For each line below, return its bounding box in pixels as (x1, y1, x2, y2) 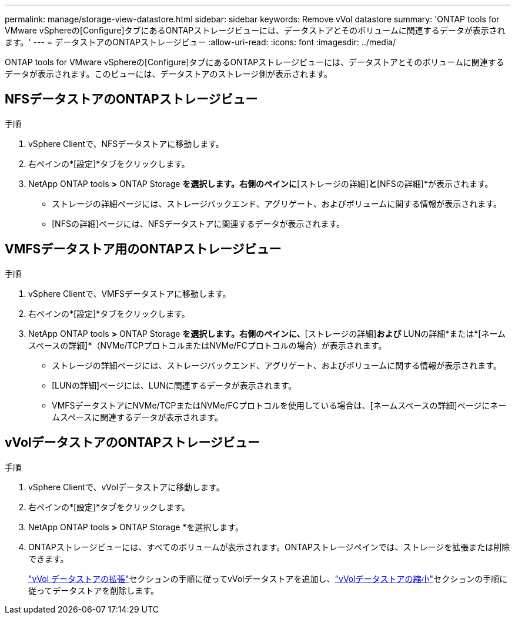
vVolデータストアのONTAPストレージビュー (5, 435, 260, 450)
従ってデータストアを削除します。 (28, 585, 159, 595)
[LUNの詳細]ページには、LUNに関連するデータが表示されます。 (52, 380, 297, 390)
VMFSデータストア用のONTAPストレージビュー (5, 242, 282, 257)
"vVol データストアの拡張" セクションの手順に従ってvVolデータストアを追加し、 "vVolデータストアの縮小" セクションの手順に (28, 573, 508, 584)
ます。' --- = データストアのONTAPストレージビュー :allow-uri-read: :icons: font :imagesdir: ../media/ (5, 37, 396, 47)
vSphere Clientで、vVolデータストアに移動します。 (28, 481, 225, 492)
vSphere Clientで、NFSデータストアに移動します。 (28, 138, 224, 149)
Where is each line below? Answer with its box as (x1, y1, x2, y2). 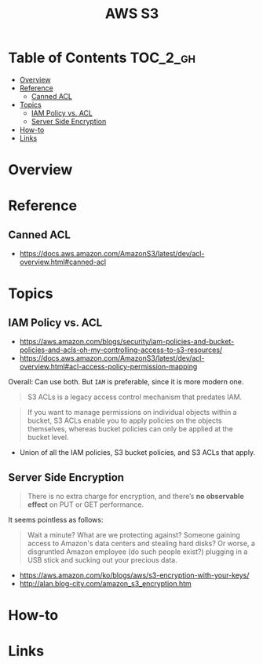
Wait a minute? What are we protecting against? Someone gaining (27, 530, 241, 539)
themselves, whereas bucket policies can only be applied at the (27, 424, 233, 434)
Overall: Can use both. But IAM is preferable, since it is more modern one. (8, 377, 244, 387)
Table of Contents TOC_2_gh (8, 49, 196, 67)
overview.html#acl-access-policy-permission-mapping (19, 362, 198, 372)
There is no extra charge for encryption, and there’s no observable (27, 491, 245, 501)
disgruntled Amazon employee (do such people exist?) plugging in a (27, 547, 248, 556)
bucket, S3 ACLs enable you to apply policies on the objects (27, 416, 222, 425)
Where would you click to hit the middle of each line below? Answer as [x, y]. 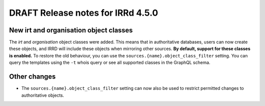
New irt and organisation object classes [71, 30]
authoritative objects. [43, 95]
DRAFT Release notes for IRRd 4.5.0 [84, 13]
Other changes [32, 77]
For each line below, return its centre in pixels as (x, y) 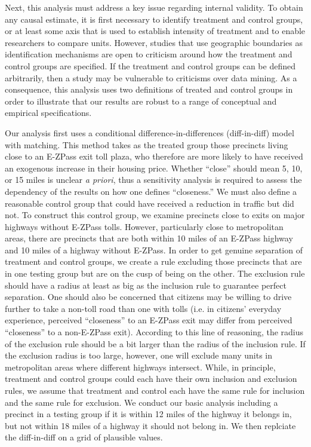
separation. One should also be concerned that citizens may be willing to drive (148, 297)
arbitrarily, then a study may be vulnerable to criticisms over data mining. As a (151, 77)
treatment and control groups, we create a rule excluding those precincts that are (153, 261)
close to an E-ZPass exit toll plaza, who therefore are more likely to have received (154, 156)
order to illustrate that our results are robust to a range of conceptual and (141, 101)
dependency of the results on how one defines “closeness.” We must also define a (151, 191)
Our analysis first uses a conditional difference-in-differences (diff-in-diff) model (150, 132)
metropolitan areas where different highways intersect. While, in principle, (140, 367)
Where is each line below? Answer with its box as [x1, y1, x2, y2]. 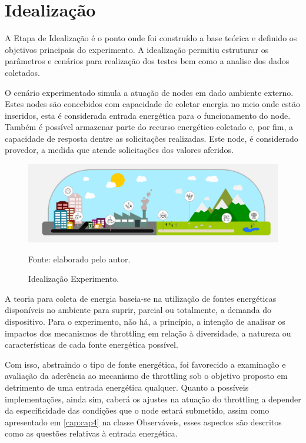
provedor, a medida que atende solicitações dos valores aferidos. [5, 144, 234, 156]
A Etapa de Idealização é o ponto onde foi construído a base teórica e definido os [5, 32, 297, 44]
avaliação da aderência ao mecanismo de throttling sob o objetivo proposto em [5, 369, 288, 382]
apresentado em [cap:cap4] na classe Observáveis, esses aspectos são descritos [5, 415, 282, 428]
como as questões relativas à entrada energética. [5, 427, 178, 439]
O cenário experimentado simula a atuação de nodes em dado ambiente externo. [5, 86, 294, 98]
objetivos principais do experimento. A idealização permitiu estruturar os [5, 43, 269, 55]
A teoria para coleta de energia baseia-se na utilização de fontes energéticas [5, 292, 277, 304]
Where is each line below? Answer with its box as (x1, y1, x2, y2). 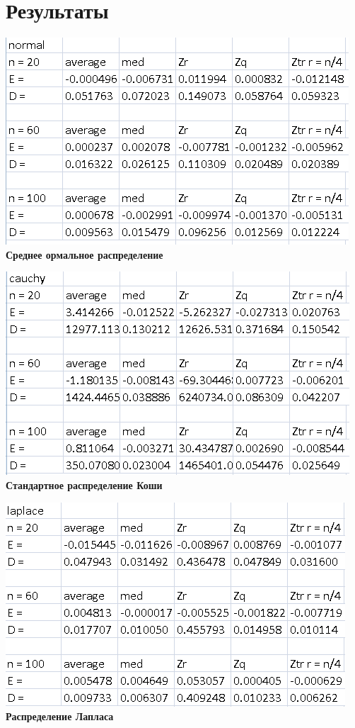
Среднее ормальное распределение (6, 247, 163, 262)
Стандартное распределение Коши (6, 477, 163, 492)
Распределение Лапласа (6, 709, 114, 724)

=-=-=

Task to carry out:
Repeat the listing word for word, and skip every picture it contains.

Task response:
For each line below, return its bounding box in pixels as (x1, y1, x2, y2) 
vVolデータストアのONTAPストレージビュー (5, 435, 260, 450)
従ってデータストアを削除します。 (28, 585, 159, 595)
[LUNの詳細]ページには、LUNに関連するデータが表示されます。 (52, 380, 297, 390)
VMFSデータストア用のONTAPストレージビュー (5, 242, 282, 257)
"vVol データストアの拡張" セクションの手順に従ってvVolデータストアを追加し、 "vVolデータストアの縮小" セクションの手順に (28, 573, 508, 584)
ます。' --- = データストアのONTAPストレージビュー :allow-uri-read: :icons: font :imagesdir: ../media/ (5, 37, 396, 47)
vSphere Clientで、vVolデータストアに移動します。 (28, 481, 225, 492)
vSphere Clientで、NFSデータストアに移動します。 (28, 138, 224, 149)
Where is each line below? Answer with its box as (x1, y1, x2, y2). 
Wait a minute? What are we protecting against? Someone gaining (27, 530, 241, 539)
themselves, whereas bucket policies can only be applied at the (27, 424, 233, 434)
Overall: Can use both. But IAM is preferable, since it is more modern one. (8, 377, 244, 387)
Table of Contents TOC_2_gh (8, 49, 196, 67)
overview.html#acl-access-policy-permission-mapping (19, 362, 198, 372)
There is no extra charge for encryption, and there’s no observable (27, 491, 245, 501)
disgruntled Amazon employee (do such people exist?) plugging in a (27, 547, 248, 556)
bucket, S3 ACLs enable you to apply policies on the objects (27, 416, 222, 425)
Where would you click to hit the middle of each line below? Answer as [x, y]. 
New irt and organisation object classes [71, 30]
authoritative objects. [43, 95]
DRAFT Release notes for IRRd 4.5.0 [84, 13]
Other changes [32, 77]
For each line below, return its centre in pixels as (x, y) 
separation. One should also be concerned that citizens may be willing to drive (148, 297)
arbitrarily, then a study may be vulnerable to criticisms over data mining. As a (151, 77)
treatment and control groups, we create a rule excluding those precincts that are (153, 261)
close to an E-ZPass exit toll plaza, who therefore are more likely to have received (154, 156)
order to illustrate that our results are robust to a range of conceptual and (141, 101)
dependency of the results on how one defines “closeness.” We must also define a (151, 191)
Our analysis first uses a conditional difference-in-differences (diff-in-diff) model (150, 132)
metropolitan areas where different highways intersect. While, in principle, (140, 367)
Where is each line below? Answer with its box as [x1, y1, x2, y2]. 
provedor, a medida que atende solicitações dos valores aferidos. [5, 144, 234, 156]
A Etapa de Idealização é o ponto onde foi construído a base teórica e definido os [5, 32, 297, 44]
avaliação da aderência ao mecanismo de throttling sob o objetivo proposto em [5, 369, 288, 382]
apresentado em [cap:cap4] na classe Observáveis, esses aspectos são descritos [5, 415, 282, 428]
como as questões relativas à entrada energética. [5, 427, 178, 439]
O cenário experimentado simula a atuação de nodes em dado ambiente externo. [5, 86, 294, 98]
objetivos principais do experimento. A idealização permitiu estruturar os [5, 43, 269, 55]
A teoria para coleta de energia baseia-se na utilização de fontes energéticas [5, 292, 277, 304]
Where is each line below? Answer with its box as (x1, y1, x2, y2). 
Среднее ормальное распределение (6, 247, 163, 262)
Стандартное распределение Коши (6, 477, 163, 492)
Распределение Лапласа (6, 709, 114, 724)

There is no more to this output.